The Chronicle

of a ColdFusion Expatriate

"Leadership BS" Is BS

September 7, 2021

I don’t really do “book reviews” on here, and I don’t intend to start now, but this is a reaction to the book “Leadership BS” by Jeffrey Pfeffer.

What seems to be the core premise of this book is that there are these “leadership myths” propagating that are doing harm to workplaces and people’s (mostly leaders’ or aspiring leaders’) job prospects.

The framing example is Jack Welch, onetime CEO of GE, who is painted as this great business leader and everyone wants to emulate him, but the story leaves out things like GE’s “rank and yank” performance management policy, stories about “GE jerks” and other examples of fraud, price-fixing, and so forth.

The premise that inspirational figures have flaws that are glossed over or omitted from the stories is a good one, and one which I agree with.

Then it all goes sideways.

It’s important to have a balanced and accurate picture of people you idolize, if only because you shouldn’t hold yourself to an unrealistic standard. Great people have done great things, but most have also done bad things. Nobody is perfect. Strive for that perfection, but give yourself a break when you screw up, because screwing up is normal, and is necessary for learning.

Where Pfeffer goes off the rails, in my opinion, is that he twists it around to say that not only is it important to maintain a view of both the good and bad behaviors or principles of our business heroes, but that in fact many of their bad behaviors were necessary and should be emulated.

Pfeffer’s position is that learning good behaviors from successful business leaders like Jack Welch and Andy Grove is fine, but it overlooks the role their bad behaviors played in their success, so to achieve that success for yourself, you should be willing to:

  • Distrust people by default,

  • Break your promises,

  • Be narcissistic, and

  • Lie to people, especially those who work for you

Where this book drives straight off the cliff for me is that while the positive behaviors and concepts espoused by people like Andy Grove might not lead you straight to their levels of success, I don’t think that the solution is to tell aspiring leaders that they all have to be jerks, too.

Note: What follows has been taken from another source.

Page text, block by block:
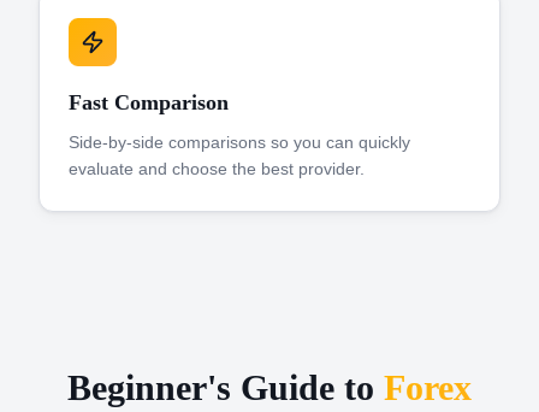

Leadership self-help books leave out the jerk behaviors because everyone knows they’re jerk behaviors and what we don’t really need in this world is more jerks, so even if we end up with a leadership class that can’t seem to build the next juggernaut company like Intel, at least we aren’t being led by egomaniacal, sociopathic charlatans.

It’s one thing to suggest that we may have accidentally mythologized our idols and point out the flaws in our narrative. It’s quite another to write a self-help book celebrating Donald Trump’s narcissism or Andy Grove’s “wolf school” where he taught new managers to literally yell into people’s faces.

Where Pfeffer is correct is that our biographies should be balanced. Where he is wrong is that our self-help and behavioral recommendations should be, too.